The outputfile will contain vectors for each image. There will be one line of values for each input image, and every line will contain 1024 values (if you printed the default layer). Mission accomplished!
There you have it – going from images to vectors. Now you can use these vectors to represent your images in various tasks, such as classification, multi-modal learning, or clustering. Ideally, you will probably want to train the whole network on a specific task, including the visual component, but for starters these pretrained vectors should be quite helpful as well.

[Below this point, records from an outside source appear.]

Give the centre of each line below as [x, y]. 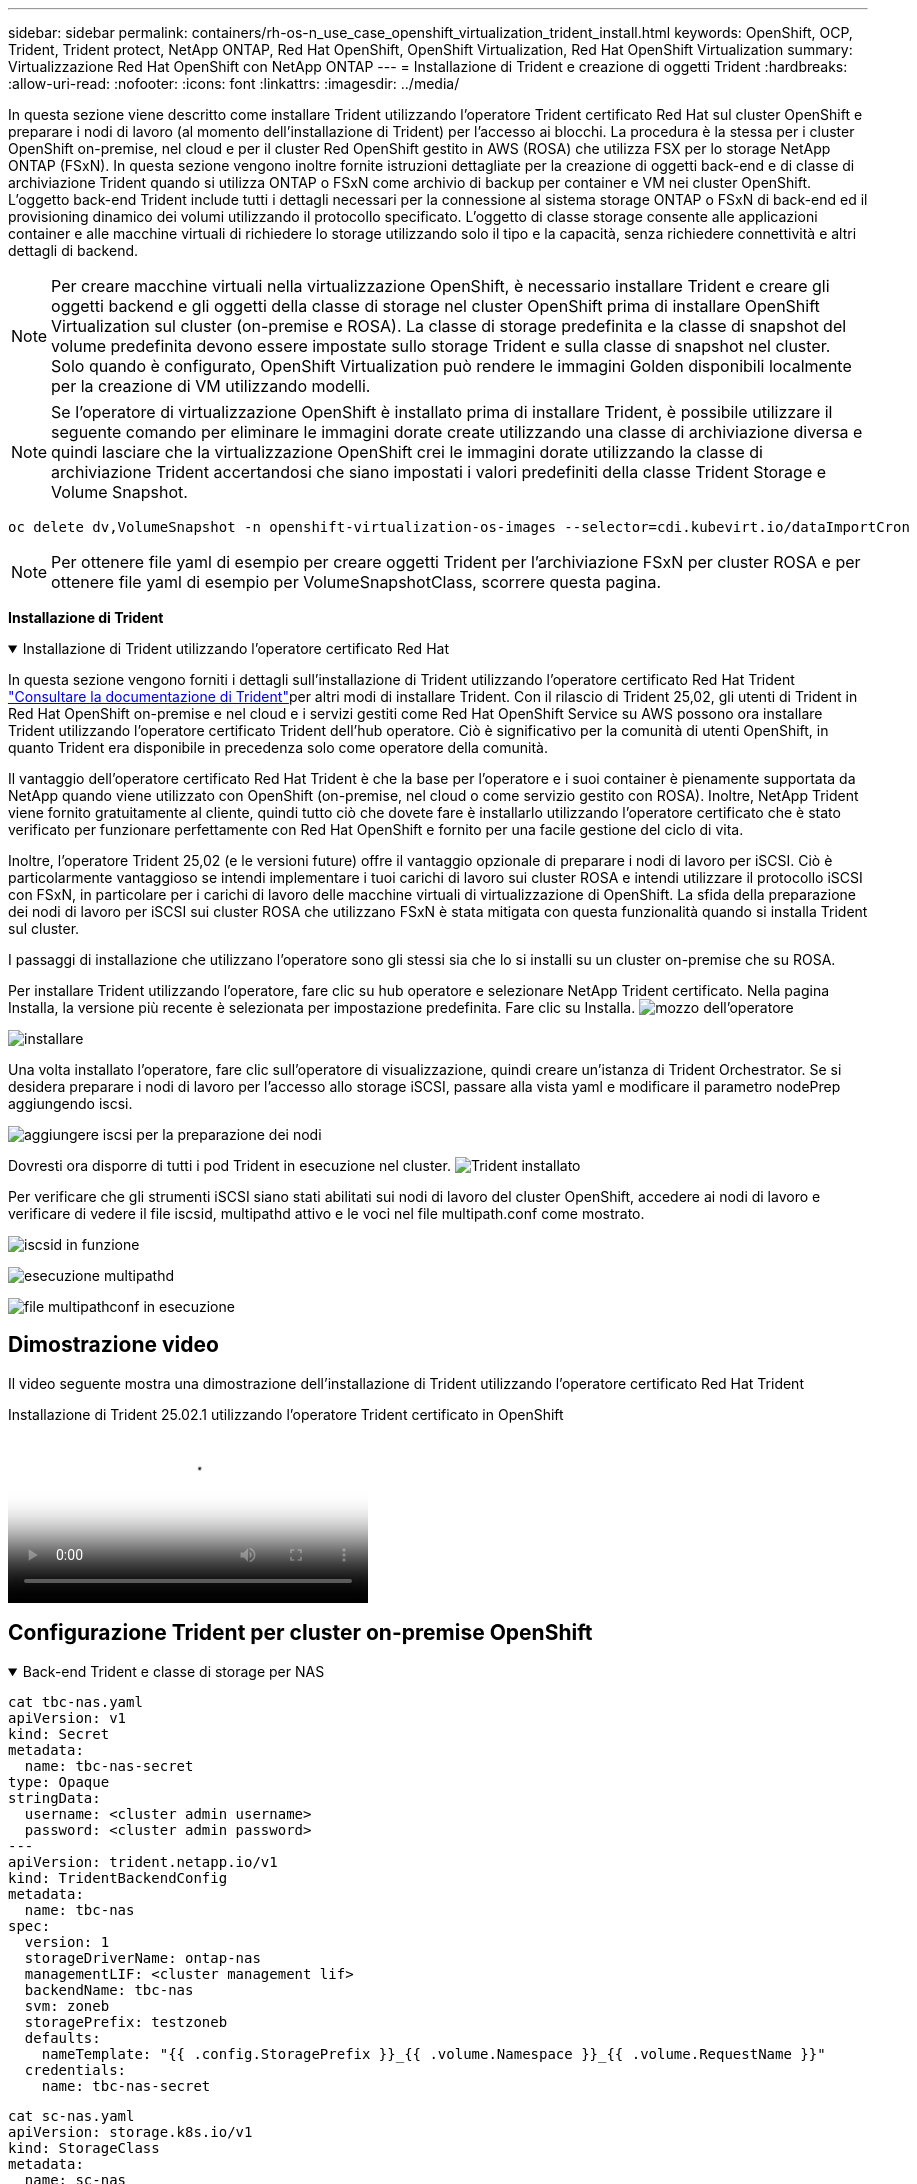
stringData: [54, 1797]
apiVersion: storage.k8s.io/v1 [130, 2131]
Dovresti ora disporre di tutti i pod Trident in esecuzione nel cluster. [229, 1165]
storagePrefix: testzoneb [126, 2021]
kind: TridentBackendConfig [118, 1877]
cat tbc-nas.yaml [75, 1701]
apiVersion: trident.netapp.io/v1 [143, 1861]
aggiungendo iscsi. [70, 1103]
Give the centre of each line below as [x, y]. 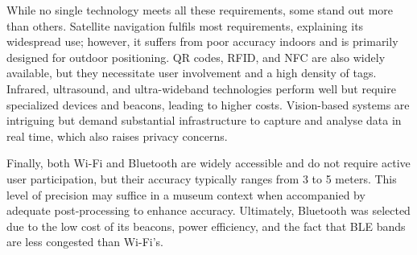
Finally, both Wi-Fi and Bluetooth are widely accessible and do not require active [208, 163]
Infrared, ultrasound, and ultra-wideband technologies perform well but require [201, 88]
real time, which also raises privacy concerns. [117, 136]
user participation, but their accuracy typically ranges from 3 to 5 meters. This [202, 178]
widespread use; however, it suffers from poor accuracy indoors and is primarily [202, 41]
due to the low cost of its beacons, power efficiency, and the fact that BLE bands [206, 226]
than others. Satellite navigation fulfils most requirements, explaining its [185, 25]
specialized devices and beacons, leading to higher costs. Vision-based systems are [208, 104]
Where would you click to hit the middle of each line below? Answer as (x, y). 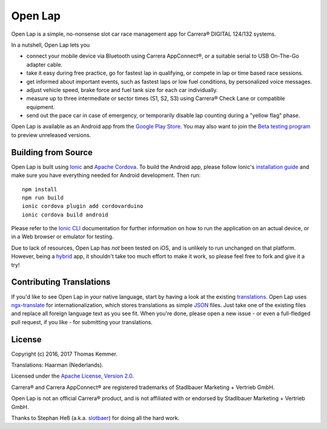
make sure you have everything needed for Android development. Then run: (106, 175)
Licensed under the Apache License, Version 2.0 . (73, 376)
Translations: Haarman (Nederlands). (57, 365)
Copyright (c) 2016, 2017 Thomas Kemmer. (64, 354)
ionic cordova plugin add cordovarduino (83, 206)
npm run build (43, 198)
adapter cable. (45, 64)
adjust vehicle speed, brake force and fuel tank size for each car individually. (122, 90)
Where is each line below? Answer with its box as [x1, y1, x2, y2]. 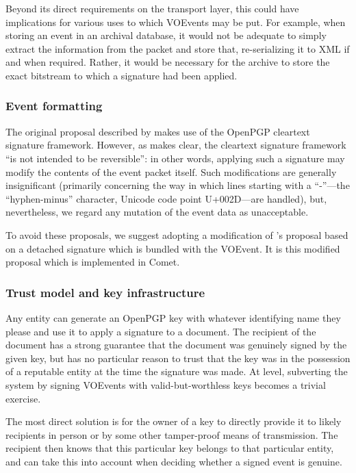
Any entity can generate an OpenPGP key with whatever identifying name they [5, 310, 341, 324]
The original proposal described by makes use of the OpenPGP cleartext [5, 124, 310, 138]
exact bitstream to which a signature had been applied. [5, 68, 238, 82]
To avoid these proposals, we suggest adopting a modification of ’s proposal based [5, 227, 348, 242]
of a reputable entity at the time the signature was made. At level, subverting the [5, 364, 348, 379]
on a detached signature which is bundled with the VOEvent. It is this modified [5, 241, 340, 255]
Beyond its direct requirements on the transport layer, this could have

These instructions and the script are loosely based on Caffe examples on ImageNet classification and filter visualisation. If the code here isn’t doing quite what you want it to, it’s worth looking at these other similar applications.
If you have any suggestions or fixes, let me know and I’ll be happy to incorporate them in this post.